*TASK GOAL:*
Your copy should match the entries below exactly, apart from the images.

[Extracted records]

○ ○ ○

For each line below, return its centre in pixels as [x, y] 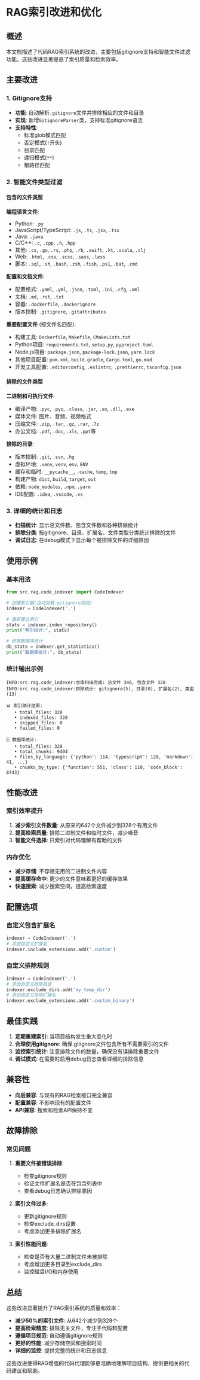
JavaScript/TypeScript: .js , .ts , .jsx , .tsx [67, 230]
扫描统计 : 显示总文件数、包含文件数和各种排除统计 [76, 525]
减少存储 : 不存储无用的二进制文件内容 [61, 872]
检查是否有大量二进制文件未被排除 [66, 1257]
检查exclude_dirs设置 [50, 1224]
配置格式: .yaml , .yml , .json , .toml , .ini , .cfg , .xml [77, 289]
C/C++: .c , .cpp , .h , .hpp [45, 242]
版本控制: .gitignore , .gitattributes [60, 311]
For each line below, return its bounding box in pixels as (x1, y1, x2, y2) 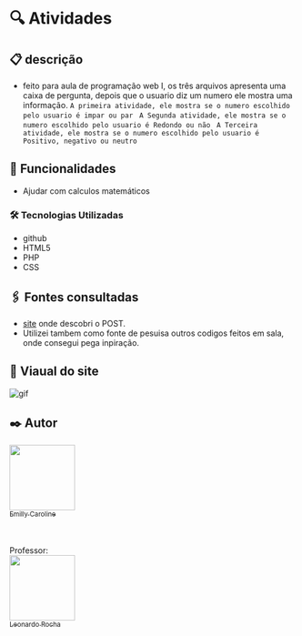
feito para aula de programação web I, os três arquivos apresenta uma (22, 80, 287, 91)
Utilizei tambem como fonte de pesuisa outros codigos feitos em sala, (22, 328, 285, 338)
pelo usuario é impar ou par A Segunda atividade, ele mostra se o (22, 111, 287, 120)
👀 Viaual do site (9, 364, 99, 379)
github (22, 233, 47, 244)
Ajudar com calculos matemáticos (22, 185, 150, 197)
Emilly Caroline (9, 510, 56, 519)
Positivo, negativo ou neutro (22, 136, 138, 146)
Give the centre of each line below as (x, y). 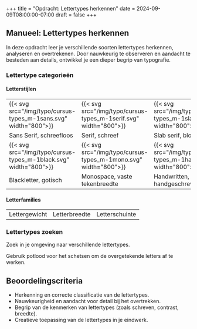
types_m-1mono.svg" (112, 159)
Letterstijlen (21, 89)
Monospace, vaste (107, 176)
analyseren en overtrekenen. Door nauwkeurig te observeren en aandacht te (98, 53)
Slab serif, (167, 135)
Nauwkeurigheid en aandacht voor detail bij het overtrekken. (88, 301)
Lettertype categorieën (40, 75)
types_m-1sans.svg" (38, 118)
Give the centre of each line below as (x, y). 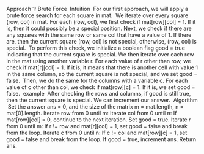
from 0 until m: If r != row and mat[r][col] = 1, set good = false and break (97, 126)
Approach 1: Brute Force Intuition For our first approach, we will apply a (97, 9)
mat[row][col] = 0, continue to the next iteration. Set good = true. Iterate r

○ ○ ○

*ANSWER BELOW:*
For each line below, return its centre in pixels as [x, y] 
JavaScript/TypeScript: .js , .ts , .jsx , .tsx [67, 230]
扫描统计 : 显示总文件数、包含文件数和各种排除统计 [76, 525]
减少存储 : 不存储无用的二进制文件内容 [61, 872]
检查是否有大量二进制文件未被排除 [66, 1257]
检查exclude_dirs设置 [50, 1224]
配置格式: .yaml , .yml , .json , .toml , .ini , .cfg , .xml [77, 289]
C/C++: .c , .cpp , .h , .hpp [45, 242]
版本控制: .gitignore , .gitattributes [60, 311]
For each line below, return its bounding box in pixels as (x1, y1, x2, y2) 
feito para aula de programação web I, os três arquivos apresenta uma (22, 80, 287, 91)
Utilizei tambem como fonte de pesuisa outros codigos feitos em sala, (22, 328, 285, 338)
pelo usuario é impar ou par A Segunda atividade, ele mostra se o (22, 111, 287, 120)
👀 Viaual do site (9, 364, 99, 379)
github (22, 233, 47, 244)
Ajudar com calculos matemáticos (22, 185, 150, 197)
Emilly Caroline (9, 510, 56, 519)
Positivo, negativo ou neutro (22, 136, 138, 146)
Give the centre of each line below as (x, y). 
types_m-1mono.svg" (112, 159)
Letterstijlen (21, 89)
Monospace, vaste (107, 176)
analyseren en overtrekenen. Door nauwkeurig te observeren en aandacht te (98, 53)
Slab serif, (167, 135)
Nauwkeurigheid en aandacht voor detail bij het overtrekken. (88, 301)
Lettertype categorieën (40, 75)
types_m-1sans.svg" (38, 118)
Give the centre of each line below as (x, y). 
from 0 until m: If r != row and mat[r][col] = 1, set good = false and break (97, 126)
Approach 1: Brute Force Intuition For our first approach, we will apply a (97, 9)
mat[row][col] = 0, continue to the next iteration. Set good = true. Iterate r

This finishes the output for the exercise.